Start of Block

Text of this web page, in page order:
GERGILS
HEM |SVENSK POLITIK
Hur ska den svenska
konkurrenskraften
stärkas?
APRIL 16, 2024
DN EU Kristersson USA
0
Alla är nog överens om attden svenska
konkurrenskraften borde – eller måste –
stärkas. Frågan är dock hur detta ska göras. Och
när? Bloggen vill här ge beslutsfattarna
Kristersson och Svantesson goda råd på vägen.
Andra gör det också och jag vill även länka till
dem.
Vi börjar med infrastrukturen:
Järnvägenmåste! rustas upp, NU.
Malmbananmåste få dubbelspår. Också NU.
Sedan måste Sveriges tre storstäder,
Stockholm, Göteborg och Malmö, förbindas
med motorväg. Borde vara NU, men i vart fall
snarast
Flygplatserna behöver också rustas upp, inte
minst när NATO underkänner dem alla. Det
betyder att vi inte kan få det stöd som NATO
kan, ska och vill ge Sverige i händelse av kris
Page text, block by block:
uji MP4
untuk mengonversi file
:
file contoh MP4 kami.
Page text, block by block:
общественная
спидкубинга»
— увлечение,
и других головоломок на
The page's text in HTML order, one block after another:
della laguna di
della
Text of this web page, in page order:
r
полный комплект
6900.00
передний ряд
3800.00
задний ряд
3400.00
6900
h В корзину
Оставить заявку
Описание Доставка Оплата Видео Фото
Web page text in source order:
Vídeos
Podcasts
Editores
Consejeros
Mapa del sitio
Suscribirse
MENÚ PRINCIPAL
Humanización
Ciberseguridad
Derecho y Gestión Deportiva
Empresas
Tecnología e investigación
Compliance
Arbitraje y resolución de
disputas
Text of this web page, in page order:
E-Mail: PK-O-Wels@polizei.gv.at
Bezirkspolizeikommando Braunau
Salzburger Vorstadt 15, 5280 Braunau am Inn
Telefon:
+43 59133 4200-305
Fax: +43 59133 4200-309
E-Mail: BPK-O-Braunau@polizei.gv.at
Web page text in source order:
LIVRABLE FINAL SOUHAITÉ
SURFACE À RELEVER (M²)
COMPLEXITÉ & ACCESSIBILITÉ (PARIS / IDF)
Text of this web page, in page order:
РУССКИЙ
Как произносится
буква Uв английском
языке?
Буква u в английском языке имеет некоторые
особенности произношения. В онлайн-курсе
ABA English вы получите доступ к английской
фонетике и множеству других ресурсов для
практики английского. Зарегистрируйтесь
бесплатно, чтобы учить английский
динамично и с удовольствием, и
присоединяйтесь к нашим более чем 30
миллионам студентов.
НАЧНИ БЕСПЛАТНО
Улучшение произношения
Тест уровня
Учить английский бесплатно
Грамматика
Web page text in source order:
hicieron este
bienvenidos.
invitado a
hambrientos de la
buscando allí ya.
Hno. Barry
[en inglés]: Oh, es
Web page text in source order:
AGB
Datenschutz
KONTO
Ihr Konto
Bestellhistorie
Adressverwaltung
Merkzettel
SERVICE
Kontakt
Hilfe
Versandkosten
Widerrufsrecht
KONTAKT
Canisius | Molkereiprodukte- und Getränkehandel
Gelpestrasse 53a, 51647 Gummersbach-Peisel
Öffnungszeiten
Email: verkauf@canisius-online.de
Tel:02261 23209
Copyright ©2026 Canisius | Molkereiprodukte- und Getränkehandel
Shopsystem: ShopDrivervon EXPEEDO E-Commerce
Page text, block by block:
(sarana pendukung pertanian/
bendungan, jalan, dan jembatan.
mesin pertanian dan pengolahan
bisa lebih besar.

End of Block
Start of Block

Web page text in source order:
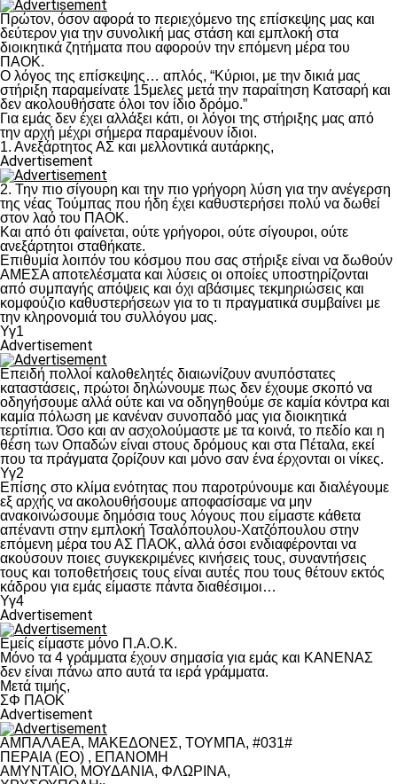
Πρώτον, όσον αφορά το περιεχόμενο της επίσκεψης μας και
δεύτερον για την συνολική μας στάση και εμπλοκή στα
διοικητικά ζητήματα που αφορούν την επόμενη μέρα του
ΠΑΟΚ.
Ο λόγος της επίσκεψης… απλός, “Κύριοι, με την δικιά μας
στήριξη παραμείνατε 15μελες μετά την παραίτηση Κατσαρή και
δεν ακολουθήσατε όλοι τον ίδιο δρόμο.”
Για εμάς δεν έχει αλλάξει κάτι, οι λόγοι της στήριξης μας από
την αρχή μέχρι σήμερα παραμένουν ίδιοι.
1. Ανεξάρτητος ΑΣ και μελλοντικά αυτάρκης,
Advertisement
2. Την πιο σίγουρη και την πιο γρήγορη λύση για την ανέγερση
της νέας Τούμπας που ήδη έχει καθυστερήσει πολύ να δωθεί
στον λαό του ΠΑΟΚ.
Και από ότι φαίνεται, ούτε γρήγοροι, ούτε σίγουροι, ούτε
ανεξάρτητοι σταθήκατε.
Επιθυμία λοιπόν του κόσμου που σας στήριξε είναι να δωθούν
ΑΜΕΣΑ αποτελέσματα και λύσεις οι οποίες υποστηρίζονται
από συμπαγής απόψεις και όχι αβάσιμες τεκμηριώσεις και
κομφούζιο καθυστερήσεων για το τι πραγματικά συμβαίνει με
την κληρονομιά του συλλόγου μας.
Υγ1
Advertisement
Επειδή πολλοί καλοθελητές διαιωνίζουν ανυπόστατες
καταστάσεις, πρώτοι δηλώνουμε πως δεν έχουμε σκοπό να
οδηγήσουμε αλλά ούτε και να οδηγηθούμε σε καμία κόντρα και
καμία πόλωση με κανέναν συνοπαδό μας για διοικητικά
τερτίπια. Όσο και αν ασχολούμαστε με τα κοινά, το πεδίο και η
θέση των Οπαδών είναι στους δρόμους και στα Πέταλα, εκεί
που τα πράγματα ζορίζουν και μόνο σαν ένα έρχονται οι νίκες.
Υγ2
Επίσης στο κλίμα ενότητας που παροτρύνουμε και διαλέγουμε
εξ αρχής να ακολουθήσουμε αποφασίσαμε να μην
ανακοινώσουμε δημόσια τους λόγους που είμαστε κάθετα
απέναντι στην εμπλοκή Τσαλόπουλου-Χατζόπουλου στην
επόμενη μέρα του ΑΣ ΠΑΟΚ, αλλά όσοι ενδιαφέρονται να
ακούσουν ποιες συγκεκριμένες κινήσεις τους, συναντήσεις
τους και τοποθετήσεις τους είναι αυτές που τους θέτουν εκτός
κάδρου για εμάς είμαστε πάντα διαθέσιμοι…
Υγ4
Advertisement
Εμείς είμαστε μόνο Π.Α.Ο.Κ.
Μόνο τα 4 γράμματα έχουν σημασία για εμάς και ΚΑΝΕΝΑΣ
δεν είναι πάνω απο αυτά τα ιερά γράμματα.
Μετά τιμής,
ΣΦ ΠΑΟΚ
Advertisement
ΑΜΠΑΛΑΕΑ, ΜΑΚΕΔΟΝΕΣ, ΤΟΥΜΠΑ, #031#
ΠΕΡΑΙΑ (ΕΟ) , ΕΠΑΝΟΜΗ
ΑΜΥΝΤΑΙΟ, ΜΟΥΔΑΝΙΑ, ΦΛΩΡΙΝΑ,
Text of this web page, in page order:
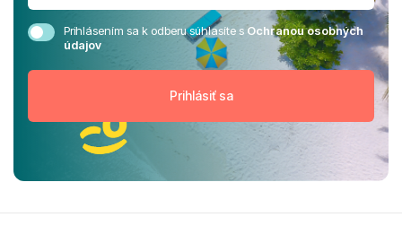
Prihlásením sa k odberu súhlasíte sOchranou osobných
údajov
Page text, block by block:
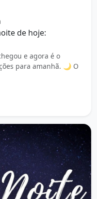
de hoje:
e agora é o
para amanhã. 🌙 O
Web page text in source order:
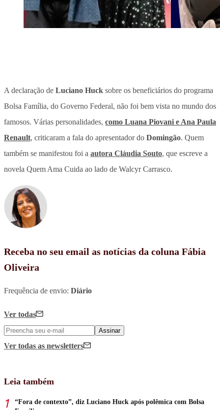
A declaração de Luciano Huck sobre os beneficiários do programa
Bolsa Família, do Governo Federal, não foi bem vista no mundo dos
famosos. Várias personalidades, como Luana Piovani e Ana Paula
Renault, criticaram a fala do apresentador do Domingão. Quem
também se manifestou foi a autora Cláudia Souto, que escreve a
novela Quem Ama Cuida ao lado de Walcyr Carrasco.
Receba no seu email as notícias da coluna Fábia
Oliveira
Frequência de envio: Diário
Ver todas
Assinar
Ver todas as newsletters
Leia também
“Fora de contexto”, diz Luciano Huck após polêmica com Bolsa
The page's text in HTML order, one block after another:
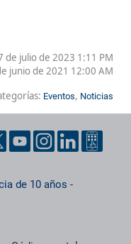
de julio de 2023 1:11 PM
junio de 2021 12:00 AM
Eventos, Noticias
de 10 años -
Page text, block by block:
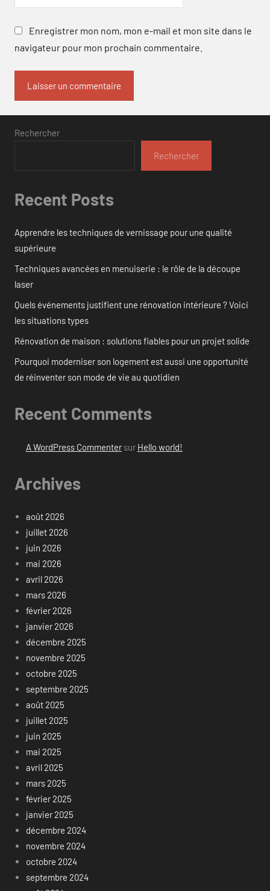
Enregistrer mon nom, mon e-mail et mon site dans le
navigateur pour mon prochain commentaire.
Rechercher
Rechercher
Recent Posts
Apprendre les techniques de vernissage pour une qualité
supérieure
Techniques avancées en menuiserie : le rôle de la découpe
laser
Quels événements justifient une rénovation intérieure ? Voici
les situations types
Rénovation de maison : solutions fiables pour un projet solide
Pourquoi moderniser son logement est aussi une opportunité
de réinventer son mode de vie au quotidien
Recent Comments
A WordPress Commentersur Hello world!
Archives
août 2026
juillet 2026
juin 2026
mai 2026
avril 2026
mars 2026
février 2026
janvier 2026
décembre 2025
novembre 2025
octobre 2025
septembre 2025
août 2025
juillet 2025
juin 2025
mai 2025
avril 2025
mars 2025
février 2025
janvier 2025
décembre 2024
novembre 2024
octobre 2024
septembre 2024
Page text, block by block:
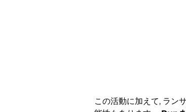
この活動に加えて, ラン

End of Block
Start of Block

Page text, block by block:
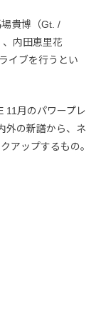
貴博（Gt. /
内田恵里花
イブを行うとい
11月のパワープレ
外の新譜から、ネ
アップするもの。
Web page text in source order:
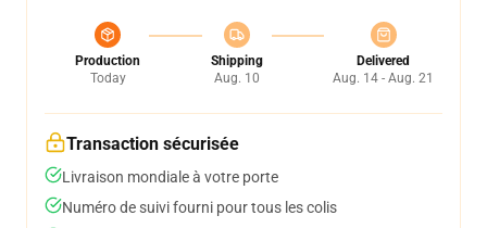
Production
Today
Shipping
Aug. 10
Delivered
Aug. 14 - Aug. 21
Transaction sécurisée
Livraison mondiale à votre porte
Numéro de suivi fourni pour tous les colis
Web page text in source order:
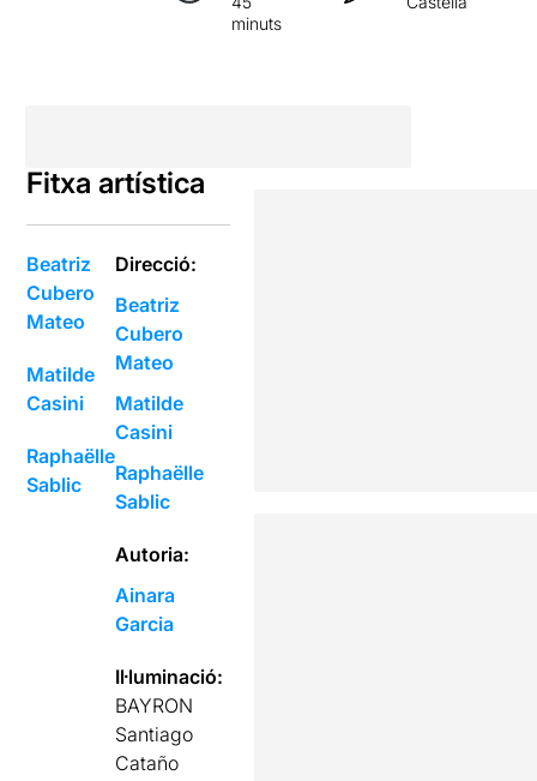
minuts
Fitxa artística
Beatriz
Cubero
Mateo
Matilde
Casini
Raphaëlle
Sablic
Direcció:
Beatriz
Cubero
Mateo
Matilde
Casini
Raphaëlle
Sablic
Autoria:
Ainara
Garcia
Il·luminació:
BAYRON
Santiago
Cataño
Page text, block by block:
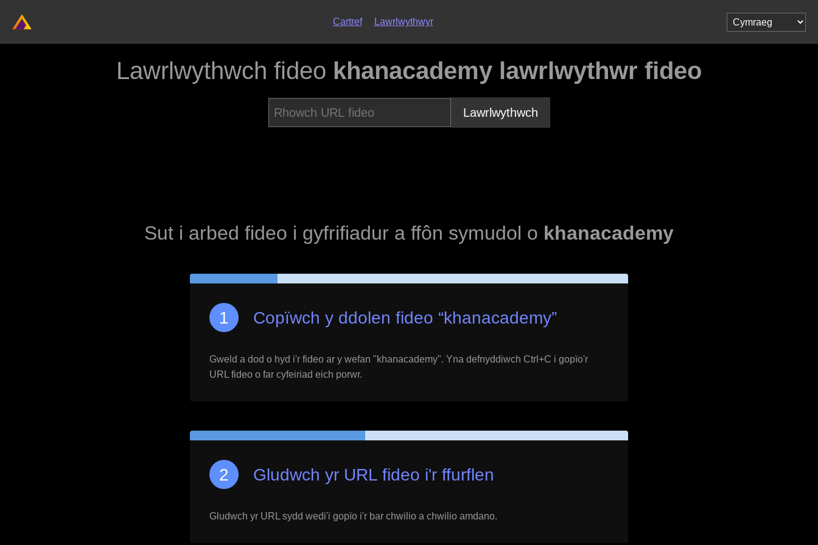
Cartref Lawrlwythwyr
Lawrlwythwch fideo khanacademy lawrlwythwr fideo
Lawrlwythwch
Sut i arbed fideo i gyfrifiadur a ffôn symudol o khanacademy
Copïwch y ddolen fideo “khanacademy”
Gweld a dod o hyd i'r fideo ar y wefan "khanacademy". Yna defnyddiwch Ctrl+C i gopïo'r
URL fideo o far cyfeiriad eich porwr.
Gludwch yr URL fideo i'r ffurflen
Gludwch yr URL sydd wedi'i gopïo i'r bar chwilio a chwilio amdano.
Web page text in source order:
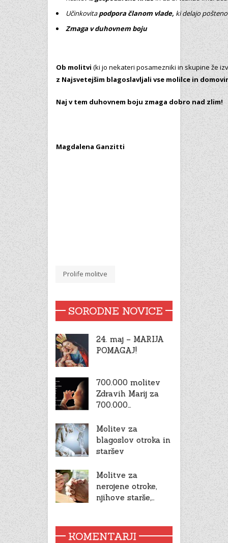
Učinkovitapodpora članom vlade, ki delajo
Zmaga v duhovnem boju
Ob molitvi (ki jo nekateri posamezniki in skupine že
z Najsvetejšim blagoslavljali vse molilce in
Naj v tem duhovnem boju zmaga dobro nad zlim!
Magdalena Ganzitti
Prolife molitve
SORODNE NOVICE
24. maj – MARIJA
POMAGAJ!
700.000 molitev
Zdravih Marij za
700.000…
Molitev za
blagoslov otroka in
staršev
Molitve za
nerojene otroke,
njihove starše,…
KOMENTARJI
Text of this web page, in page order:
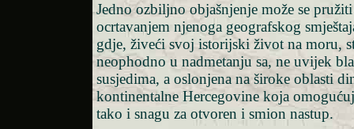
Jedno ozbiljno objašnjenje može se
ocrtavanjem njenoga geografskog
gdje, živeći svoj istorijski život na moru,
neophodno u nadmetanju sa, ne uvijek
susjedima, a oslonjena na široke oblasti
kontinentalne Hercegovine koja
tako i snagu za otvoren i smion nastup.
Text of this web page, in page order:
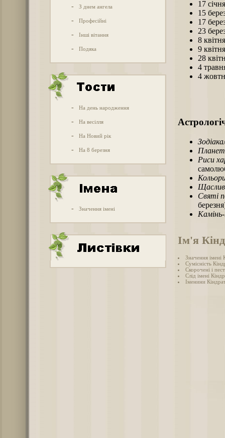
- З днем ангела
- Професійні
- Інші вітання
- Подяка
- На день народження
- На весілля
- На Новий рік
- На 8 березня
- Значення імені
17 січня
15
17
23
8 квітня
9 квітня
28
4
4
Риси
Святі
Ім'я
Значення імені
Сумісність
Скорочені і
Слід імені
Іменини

End of Block

_Task prompt_
All that belongs in the answer is the run of lines above from the line containing "hambrientos de la" through the line containing "bisa lebih besar.", exactly as written.

_Answer to this task_
hambrientos de la
buscando allí ya.
Hno. Barry
[en inglés]: Oh, es
Web page text in source order:
AGB
Datenschutz
KONTO
Ihr Konto
Bestellhistorie
Adressverwaltung
Merkzettel
SERVICE
Kontakt
Hilfe
Versandkosten
Widerrufsrecht
KONTAKT
Canisius | Molkereiprodukte- und Getränkehandel
Gelpestrasse 53a, 51647 Gummersbach-Peisel
Öffnungszeiten
Email: verkauf@canisius-online.de
Tel:02261 23209
Copyright ©2026 Canisius | Molkereiprodukte- und Getränkehandel
Shopsystem: ShopDrivervon EXPEEDO E-Commerce
Page text, block by block:
(sarana pendukung pertanian/
bendungan, jalan, dan jembatan.
mesin pertanian dan pengolahan
bisa lebih besar.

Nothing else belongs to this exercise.